*** Opening of RECORD EXCERPTS ***

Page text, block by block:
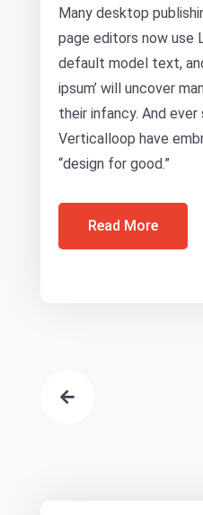
Many desktop
page editors now use
default model text,
ipsum’ will uncover
their infancy. And
Verticalloop have
“design for good.”
Read More
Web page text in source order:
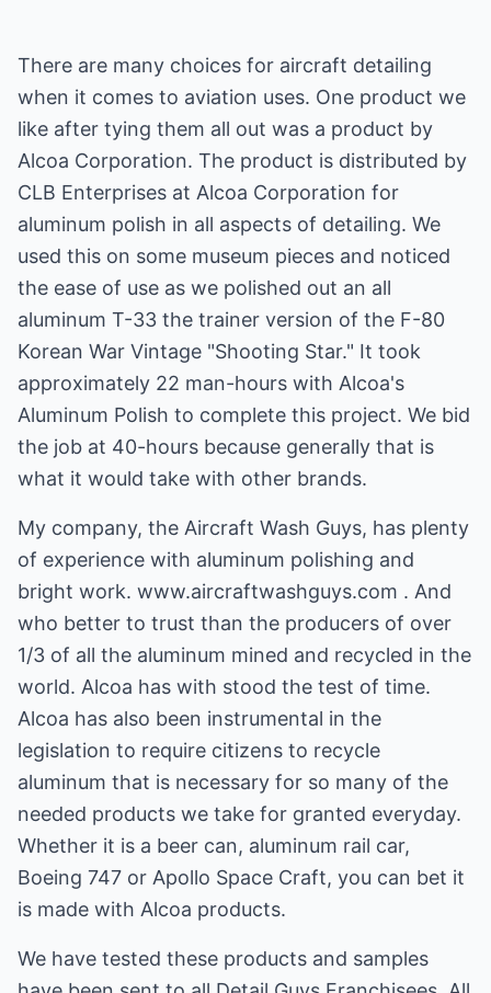
There are many choices for aircraft detailing
when it comes to aviation uses. One product we
like after tying them all out was a product by
Alcoa Corporation. The product is distributed by
CLB Enterprises at Alcoa Corporation for
aluminum polish in all aspects of detailing. We
used this on some museum pieces and noticed
the ease of use as we polished out an all
aluminum T-33 the trainer version of the F-80
Korean War Vintage "Shooting Star." It took
approximately 22 man-hours with Alcoa's
Aluminum Polish to complete this project. We bid
the job at 40-hours because generally that is
what it would take with other brands.
My company, the Aircraft Wash Guys, has plenty
of experience with aluminum polishing and
bright work. www.aircraftwashguys.com . And
who better to trust than the producers of over
1/3 of all the aluminum mined and recycled in the
world. Alcoa has with stood the test of time.
Alcoa has also been instrumental in the
legislation to require citizens to recycle
aluminum that is necessary for so many of the
needed products we take for granted everyday.
Whether it is a beer can, aluminum rail car,
Boeing 747 or Apollo Space Craft, you can bet it
is made with Alcoa products.
We have tested these products and samples
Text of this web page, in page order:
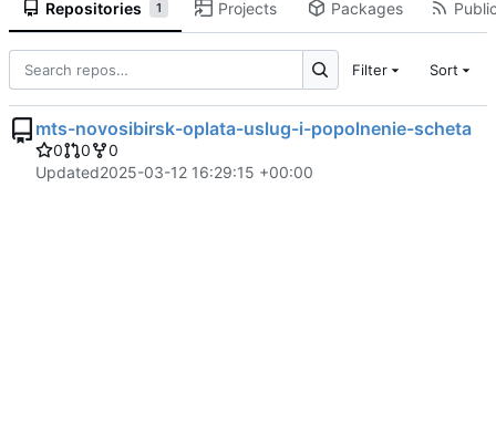
Repositories 1 Projects Packages
Filter Sort
mts-novosibirsk-oplata-uslug-i-popolnenie-scheta
0 0
0
Updated2025-03-12 16:29:15 +00:00
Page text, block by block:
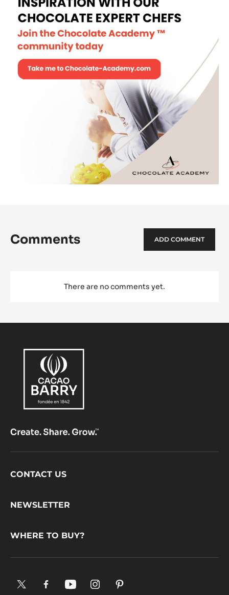
Comments ADD COMMENT
There are no comments yet.
Footer
CONTACT US
NEWSLETTER
WHERE TO BUY?
X. Facebook.YouTube.Instagram
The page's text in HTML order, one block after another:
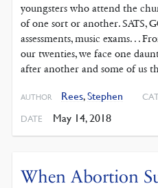
youngsters who attend the
of one sort or another. SATS,
assessments, music exams. . .
our twenties, we face one
after another and some of us
AUTHOR Rees,Stephen
DATE May 14, 2018
When Abortion
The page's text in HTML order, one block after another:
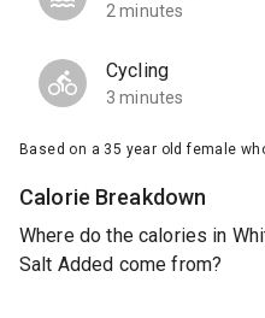
2 minutes
Cycling
3 minutes
Based on a 35 year old female
Calorie Breakdown
Where do the calories in
Salt Added come from?
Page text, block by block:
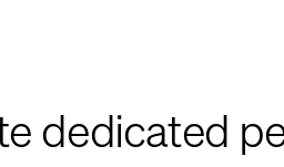
dedicated
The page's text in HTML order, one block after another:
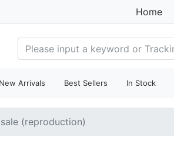
Home
New Arrivals Best Sellers In Stock
(reproduction)
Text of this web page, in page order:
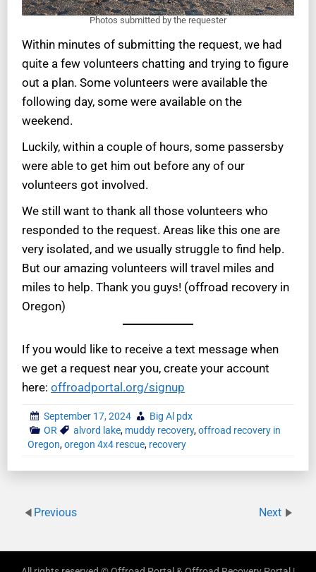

*** Close of RECORD EXCERPTS ***

Write the listing out in full, exactly; no images.

COMPLETED TASK>
Page text, block by block:
Many desktop
page editors now use
default model text,
ipsum’ will uncover
their infancy. And
Verticalloop have
“design for good.”
Read More
Web page text in source order:
There are many choices for aircraft detailing
when it comes to aviation uses. One product we
like after tying them all out was a product by
Alcoa Corporation. The product is distributed by
CLB Enterprises at Alcoa Corporation for
aluminum polish in all aspects of detailing. We
used this on some museum pieces and noticed
the ease of use as we polished out an all
aluminum T-33 the trainer version of the F-80
Korean War Vintage "Shooting Star." It took
approximately 22 man-hours with Alcoa's
Aluminum Polish to complete this project. We bid
the job at 40-hours because generally that is
what it would take with other brands.
My company, the Aircraft Wash Guys, has plenty
of experience with aluminum polishing and
bright work. www.aircraftwashguys.com . And
who better to trust than the producers of over
1/3 of all the aluminum mined and recycled in the
world. Alcoa has with stood the test of time.
Alcoa has also been instrumental in the
legislation to require citizens to recycle
aluminum that is necessary for so many of the
needed products we take for granted everyday.
Whether it is a beer can, aluminum rail car,
Boeing 747 or Apollo Space Craft, you can bet it
is made with Alcoa products.
We have tested these products and samples
Text of this web page, in page order:
Repositories 1 Projects Packages
Filter Sort
mts-novosibirsk-oplata-uslug-i-popolnenie-scheta
0 0
0
Updated2025-03-12 16:29:15 +00:00
Page text, block by block:
Comments ADD COMMENT
There are no comments yet.
Footer
CONTACT US
NEWSLETTER
WHERE TO BUY?
X. Facebook.YouTube.Instagram
The page's text in HTML order, one block after another:
youngsters who attend the
of one sort or another. SATS,
assessments, music exams. . .
our twenties, we face one
after another and some of us
AUTHOR Rees,Stephen
DATE May 14, 2018
When Abortion
The page's text in HTML order, one block after another:
2 minutes
Cycling
3 minutes
Based on a 35 year old female
Calorie Breakdown
Where do the calories in
Salt Added come from?
Page text, block by block:
dedicated
The page's text in HTML order, one block after another:
Home
New Arrivals Best Sellers In Stock
(reproduction)
Text of this web page, in page order:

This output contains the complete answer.